I'm off home. I'm as spent as an amusement-park token.

1 solution

It's not possible to decompile a binary. You can however use the binutils objdump in the GCC to disassemble it.

objdump -D yourdll.dll > code.s
 
Share this answer
 
v2
Comments
enhzflep 24-Oct-13 7:35am    
Nonsense!
Ghosuwa Wogomon 24-Oct-13 13:01pm    
no, it's not, for several reasons.

1. In assembly, arguments are pushed onto the stack by address to be passed to functions. There is no way to detect the type, size, or name of any of these arguments.

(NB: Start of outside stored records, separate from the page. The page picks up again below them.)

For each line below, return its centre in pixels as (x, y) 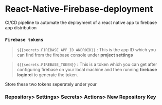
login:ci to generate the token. (47, 75)
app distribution (21, 27)
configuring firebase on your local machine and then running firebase (87, 70)
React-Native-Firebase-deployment (79, 9)
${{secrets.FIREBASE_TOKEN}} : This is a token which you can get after (87, 64)
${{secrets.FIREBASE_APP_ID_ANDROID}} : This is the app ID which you (86, 50)
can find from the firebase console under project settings (75, 55)
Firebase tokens (24, 40)
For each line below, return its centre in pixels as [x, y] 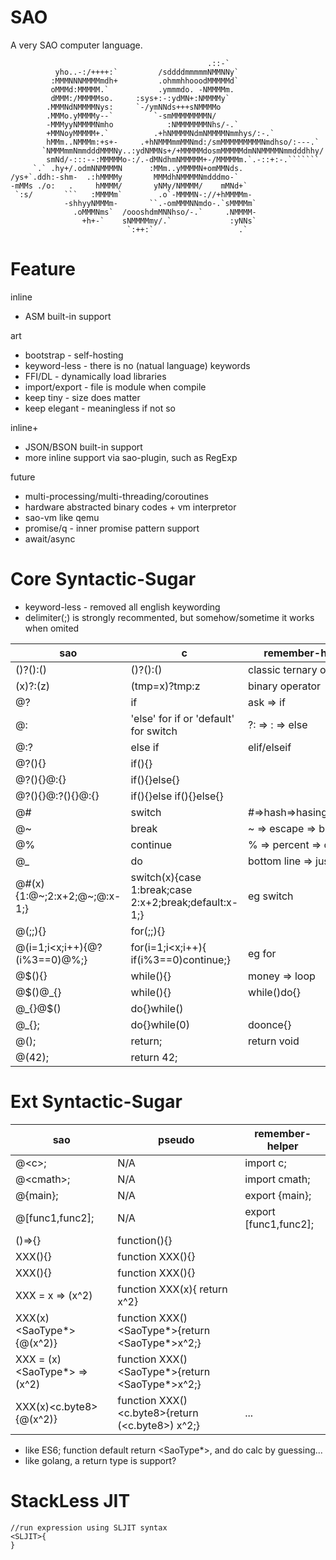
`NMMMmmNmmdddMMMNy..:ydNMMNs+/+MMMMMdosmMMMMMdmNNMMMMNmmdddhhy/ [183, 151]
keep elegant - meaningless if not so [100, 408]
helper [282, 1146]
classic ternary [283, 669]
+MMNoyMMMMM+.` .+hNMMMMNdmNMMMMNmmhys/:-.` [160, 133]
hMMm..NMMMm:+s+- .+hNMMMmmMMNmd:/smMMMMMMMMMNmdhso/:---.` [183, 142]
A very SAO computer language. [76, 45]
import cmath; [277, 1179]
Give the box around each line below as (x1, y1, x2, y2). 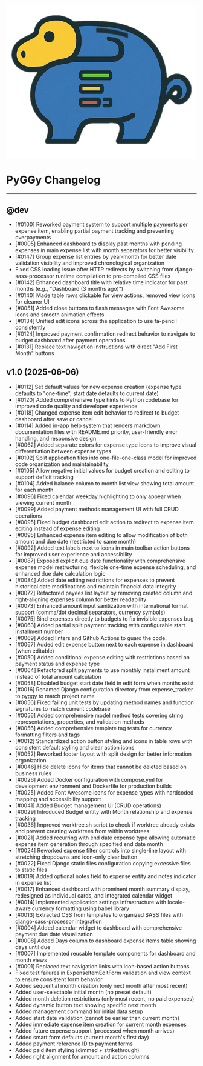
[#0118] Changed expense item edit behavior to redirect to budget (14, 408, 179, 416)
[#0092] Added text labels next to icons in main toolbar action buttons (14, 544, 190, 551)
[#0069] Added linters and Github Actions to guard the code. (14, 634, 167, 641)
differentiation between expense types (14, 447, 112, 455)
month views (14, 956, 47, 964)
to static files (14, 866, 47, 873)
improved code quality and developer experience (14, 402, 138, 410)
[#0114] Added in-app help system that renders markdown (14, 422, 161, 429)
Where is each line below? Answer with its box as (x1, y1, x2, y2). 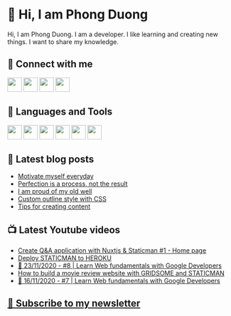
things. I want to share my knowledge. (7, 37, 119, 46)
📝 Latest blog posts (7, 153, 95, 165)
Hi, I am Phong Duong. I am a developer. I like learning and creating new (7, 30, 218, 38)
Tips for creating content (17, 202, 91, 211)
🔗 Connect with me (7, 58, 93, 70)
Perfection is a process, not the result (17, 179, 128, 188)
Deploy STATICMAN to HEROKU (17, 254, 112, 263)
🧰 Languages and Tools (7, 106, 113, 118)
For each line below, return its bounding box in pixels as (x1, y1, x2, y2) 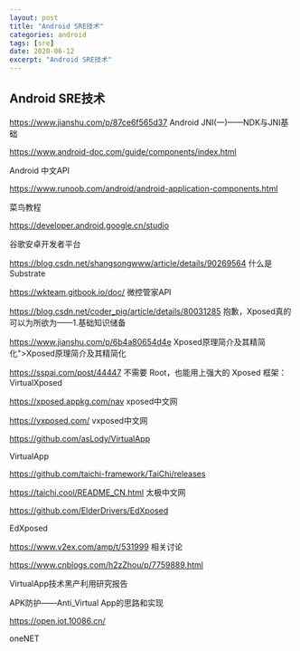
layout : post (9, 13, 59, 23)
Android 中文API (9, 165, 70, 176)
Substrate (9, 268, 46, 279)
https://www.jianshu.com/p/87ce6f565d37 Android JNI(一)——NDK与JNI (9, 117, 282, 128)
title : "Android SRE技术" (9, 22, 104, 31)
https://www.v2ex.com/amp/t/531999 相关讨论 (9, 541, 183, 552)
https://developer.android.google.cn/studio (9, 219, 170, 231)
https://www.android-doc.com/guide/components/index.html (9, 146, 237, 157)
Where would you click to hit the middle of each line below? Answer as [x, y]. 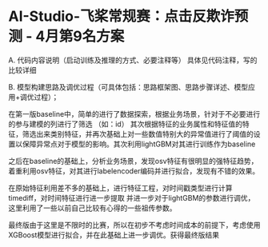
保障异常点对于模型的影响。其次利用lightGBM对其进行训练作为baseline [139, 144]
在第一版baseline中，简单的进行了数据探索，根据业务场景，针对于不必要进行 [134, 114]
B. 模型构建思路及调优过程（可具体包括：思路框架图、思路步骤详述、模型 [128, 87]
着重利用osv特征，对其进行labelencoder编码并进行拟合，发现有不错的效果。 [134, 171]
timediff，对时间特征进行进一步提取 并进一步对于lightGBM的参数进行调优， [132, 197]
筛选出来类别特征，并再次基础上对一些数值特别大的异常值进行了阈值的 [138, 133]
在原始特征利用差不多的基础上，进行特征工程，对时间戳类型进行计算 [120, 188]
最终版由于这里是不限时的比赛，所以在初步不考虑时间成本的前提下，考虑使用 [134, 225]
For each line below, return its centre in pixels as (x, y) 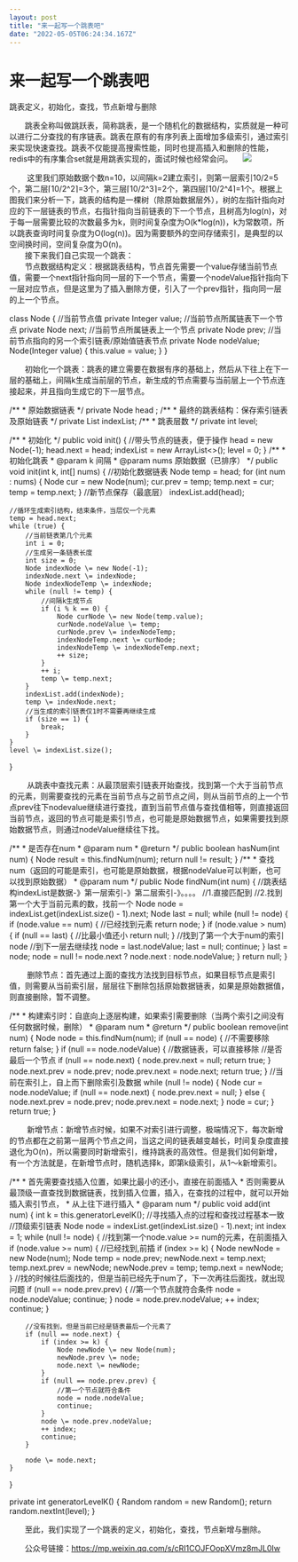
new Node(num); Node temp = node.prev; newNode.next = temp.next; (138, 1258)
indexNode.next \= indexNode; (81, 576)
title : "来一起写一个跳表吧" (57, 26)
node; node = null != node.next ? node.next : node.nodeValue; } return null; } (149, 957)
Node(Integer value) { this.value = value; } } (89, 351)
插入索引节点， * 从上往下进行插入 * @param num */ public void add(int (140, 1204)
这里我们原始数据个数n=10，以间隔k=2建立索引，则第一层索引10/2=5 (153, 177)
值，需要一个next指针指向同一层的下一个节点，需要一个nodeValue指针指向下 (149, 278)
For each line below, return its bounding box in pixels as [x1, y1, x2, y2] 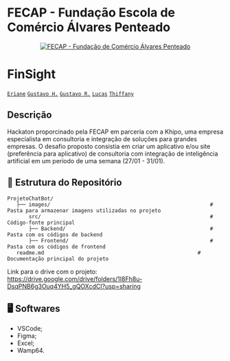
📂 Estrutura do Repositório [7, 177, 122, 189]
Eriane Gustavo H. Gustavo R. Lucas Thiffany [7, 90, 134, 97]
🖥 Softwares [7, 302, 60, 314]
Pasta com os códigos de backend [7, 231, 103, 238]
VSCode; [16, 324, 43, 333]
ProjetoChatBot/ [7, 195, 54, 202]
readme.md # [16, 249, 201, 256]
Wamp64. [16, 347, 45, 355]
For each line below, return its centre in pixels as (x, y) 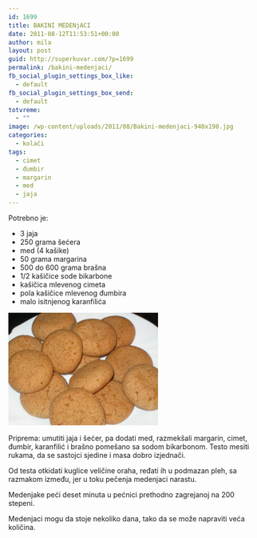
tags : (17, 152)
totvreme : (25, 110)
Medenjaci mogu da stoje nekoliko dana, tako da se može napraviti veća (127, 519)
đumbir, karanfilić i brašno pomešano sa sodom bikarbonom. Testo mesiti (129, 447)
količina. (22, 527)
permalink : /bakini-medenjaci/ (60, 68)
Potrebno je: (28, 218)
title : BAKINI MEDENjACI (49, 25)
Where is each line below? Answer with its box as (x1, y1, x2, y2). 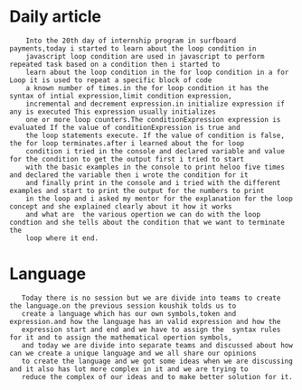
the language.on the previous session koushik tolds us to (9, 301, 237, 311)
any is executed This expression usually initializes (9, 107, 217, 116)
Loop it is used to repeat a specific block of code (9, 75, 212, 85)
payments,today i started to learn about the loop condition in (9, 43, 257, 53)
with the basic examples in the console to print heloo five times (25, 162, 285, 172)
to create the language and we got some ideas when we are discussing (21, 357, 294, 366)
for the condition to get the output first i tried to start (9, 154, 245, 163)
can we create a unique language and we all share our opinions (9, 348, 257, 357)
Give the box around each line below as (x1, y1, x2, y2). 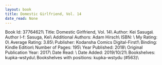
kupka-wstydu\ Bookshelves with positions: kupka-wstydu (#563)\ (5, 55, 139, 61)
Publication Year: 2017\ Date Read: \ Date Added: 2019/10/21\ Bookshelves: (5, 50, 156, 55)
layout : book (5, 7, 32, 12)
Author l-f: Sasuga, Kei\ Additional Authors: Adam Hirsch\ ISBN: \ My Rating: (5, 34, 158, 40)
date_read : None (5, 16, 38, 21)
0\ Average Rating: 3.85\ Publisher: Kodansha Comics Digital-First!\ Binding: (5, 39, 157, 45)
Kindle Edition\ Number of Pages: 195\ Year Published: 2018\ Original (5, 44, 143, 51)
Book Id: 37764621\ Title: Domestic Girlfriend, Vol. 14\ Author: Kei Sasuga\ (5, 29, 153, 35)
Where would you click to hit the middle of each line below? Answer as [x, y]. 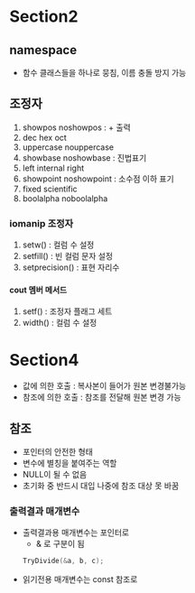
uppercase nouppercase [68, 147]
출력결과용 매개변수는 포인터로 [75, 533]
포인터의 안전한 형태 [57, 452]
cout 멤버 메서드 [38, 290]
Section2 [44, 17]
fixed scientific [50, 189]
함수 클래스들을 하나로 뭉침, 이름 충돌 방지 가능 [104, 73]
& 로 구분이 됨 [60, 544]
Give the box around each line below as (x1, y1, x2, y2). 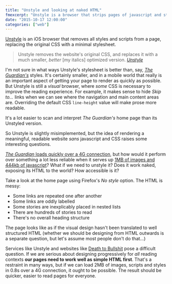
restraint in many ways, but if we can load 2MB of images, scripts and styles (5, 262, 166, 268)
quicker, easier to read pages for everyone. (5, 273, 96, 279)
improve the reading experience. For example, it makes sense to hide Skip (5, 88, 161, 95)
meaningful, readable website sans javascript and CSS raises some (5, 136, 147, 142)
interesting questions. (5, 141, 51, 147)
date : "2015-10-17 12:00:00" (5, 17, 68, 22)
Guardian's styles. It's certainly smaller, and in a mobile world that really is (5, 72, 162, 79)
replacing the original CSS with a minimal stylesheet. (5, 42, 116, 48)
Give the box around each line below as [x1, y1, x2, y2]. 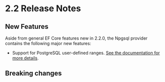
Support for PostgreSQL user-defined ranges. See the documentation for [12, 50, 160, 56]
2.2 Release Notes [5, 3, 81, 14]
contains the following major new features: [5, 41, 91, 46]
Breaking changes [5, 69, 62, 78]
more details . [12, 55, 39, 61]
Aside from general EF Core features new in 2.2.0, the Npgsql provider [5, 35, 148, 41]
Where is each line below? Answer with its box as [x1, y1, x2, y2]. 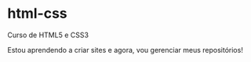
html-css [7, 5, 67, 22]
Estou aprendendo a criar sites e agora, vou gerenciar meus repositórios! [7, 45, 244, 54]
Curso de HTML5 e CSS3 [7, 30, 89, 40]
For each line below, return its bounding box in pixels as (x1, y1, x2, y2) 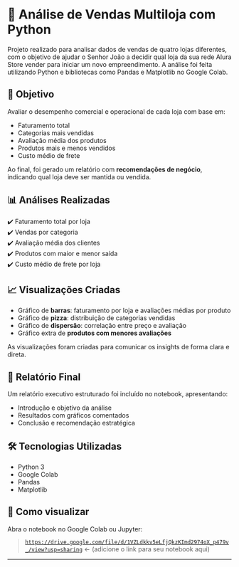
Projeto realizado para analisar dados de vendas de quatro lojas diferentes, (7, 45, 228, 53)
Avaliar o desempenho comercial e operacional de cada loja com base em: (7, 107, 225, 116)
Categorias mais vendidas (17, 128, 95, 137)
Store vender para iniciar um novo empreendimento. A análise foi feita (7, 60, 213, 68)
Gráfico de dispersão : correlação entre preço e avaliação (17, 322, 187, 330)
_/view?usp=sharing (24, 546, 83, 553)
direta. (7, 350, 26, 359)
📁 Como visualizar (7, 506, 90, 518)
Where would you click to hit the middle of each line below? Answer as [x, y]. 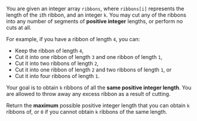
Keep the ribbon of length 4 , [49, 51]
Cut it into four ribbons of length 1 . [57, 76]
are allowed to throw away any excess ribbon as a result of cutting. [89, 94]
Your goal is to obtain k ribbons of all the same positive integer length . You [99, 88]
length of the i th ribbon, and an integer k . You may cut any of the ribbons [96, 15]
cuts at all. [19, 27]
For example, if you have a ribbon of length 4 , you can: [73, 39]
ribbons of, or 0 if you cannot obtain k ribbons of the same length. [87, 112]
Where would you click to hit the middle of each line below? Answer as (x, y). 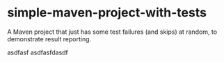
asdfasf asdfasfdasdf (38, 52)
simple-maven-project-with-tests (107, 13)
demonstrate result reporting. (49, 39)
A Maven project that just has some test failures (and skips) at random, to (112, 32)
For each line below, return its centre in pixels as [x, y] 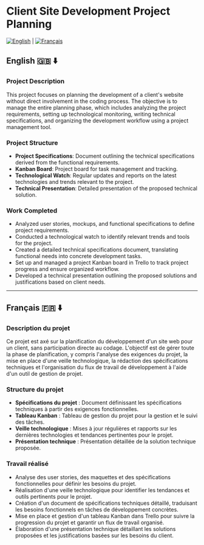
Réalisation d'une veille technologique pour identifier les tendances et [102, 490]
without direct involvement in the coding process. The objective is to [92, 101]
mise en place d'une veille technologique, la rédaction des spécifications [97, 360]
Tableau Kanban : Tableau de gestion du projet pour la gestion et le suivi [106, 416]
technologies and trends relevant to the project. [75, 181]
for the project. [34, 243]
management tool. [29, 127]
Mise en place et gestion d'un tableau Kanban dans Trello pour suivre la [105, 516]
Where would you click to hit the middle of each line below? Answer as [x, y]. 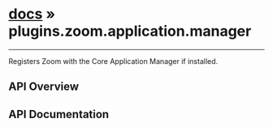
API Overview [44, 87]
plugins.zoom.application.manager [130, 31]
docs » [32, 14]
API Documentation [59, 114]
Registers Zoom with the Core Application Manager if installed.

2. The above also applies to any variable in general. You have no way of knowing of esi is an integer, string, struct, function pointer, etc.

3. Even if you could get 1 and 2 out of the way (which you can't), compiler optimization would then get in your way. eg.
int i = 0, j = 0;
might be broken down to
xor ebx, ebx
xor ecx, ecx
locking 'i' and 'j' to 'ebx' and 'ecx' because they're commonly used, and there'd be no way for a decompiler to know if those are actual variables. another eg.
for (int i = 0; i < 3; i++)
j++;
Since this loop only has 3 cycles, the compiler might unroll, so instead of
mov ebp, 3
xor ebx, ebx
.forLoop:
inc ebx
cmp ebx, 3
je .endForLoop
dec ecx
jmp .forLoop
.endForLoop
it would become
add ebx, 3
add ecx, -3
There would be no way at all of knowing that the above is part of a for loop.

-----------

So, I reiterate, decompiling = impossible; disassembling = possible.
enhzflep 24-Oct-13 13:56pm    
I take it you've not used the tool I left a link to earlier?
I understand and am conversant with all of the points you mention. In fact, I learnt a huge amount 20 years ago only equipped with TASM(turbo assembler), TD(turbo debugger), Sourcer(disassembler) and anything my friend would bring me that he'd downloaded from his BBS.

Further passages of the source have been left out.